Ambos analistas vincularon las amenazas actuales de escalada militar directamente a la política interna de Israel. Batu observa que Netanyahu está a la defensiva en medio de críticas intensificadas por parte de su oposición interna sobre el genocidio de Gaza.
“Ir a elecciones mientras Hamás permanece armado será difícil de justificar (para Netanyahu) ante el público”, afirmó Batu.
Alhelou va un paso más allá, retratando al primer ministro israelí como políticamente atrapado.
“Netanyahu está siendo tomado como rehén por sus ministros de extrema derecha, extremadamente viles, Bezalel Smotrich e Itamar Ben-Gvir, y los colonos ilegales”, señaló.
Según añadió, ambos dirigentes están decididos a sabotear cualquier intento de reactivar las negociaciones de paz para eliminar toda posibilidad de un Estado palestino.
“De lo contrario, disolverán el gobierno y responsabilizarán a Netanyahu por las consecuencias del 7 de octubre”, señaló.
Por su parte, Batu advirtió que una nueva acción militar israelí tendrá repercusiones amplias más allá de Gaza. Y apunta a que socavará directamente la credibilidad del presidente Trump, el éxito del marco de la Junta de Paz y cualquier camino hacia la autodeterminación palestina.
El analista indicó que el plan de 20 puntos de Trump y la resolución del Consejo de Seguridad de la ONU no contienen ninguna referencia directa a la autodeterminación inmediata.
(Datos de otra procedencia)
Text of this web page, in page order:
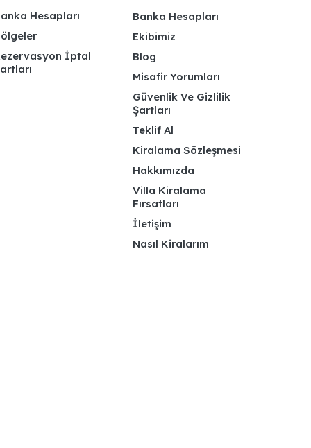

En cambio, ambos documentos delinean un camino condicional contingente a reformas y desmilitarización, circunstancias que están lejos de cumplirse.
Batu también aludió a los registros de la historia que muestran que las grandes operaciones israelíes pasadas en Gaza a menudo llevaron a Hamás y grupos aliados a la clandestinidad, reforzando la postura antiisraelí de las estructuras tribales, y consolidando el sentimiento público en torno a pérdidas compartidas.
Aproximadamente, una de cada 33 personas en Gaza ha sido asesinada, señaló, lo que significa que "casi cada segunda o tercera familia" en el enclave ha experimentado una pérdida, una estadística cruda que ha endurecido la oposición palestina a Israel.
Los grupos opuestos a Hamás, agregó, permanecen en gran medida confinados a áreas controladas por Israel y carecen de influencia decisiva en otros lugares.
Finalmente, Batu sostuvo que Estados Unidos podría tomar "otros pasos" para forzar a Hamás a deponer las armas. “Un retorno a la ofensiva es poco probable en el corto plazo si Hamás no insiste en permanecer en el poder, lo cual no es una opción a los ojos de Estados Unidos”, concluyó.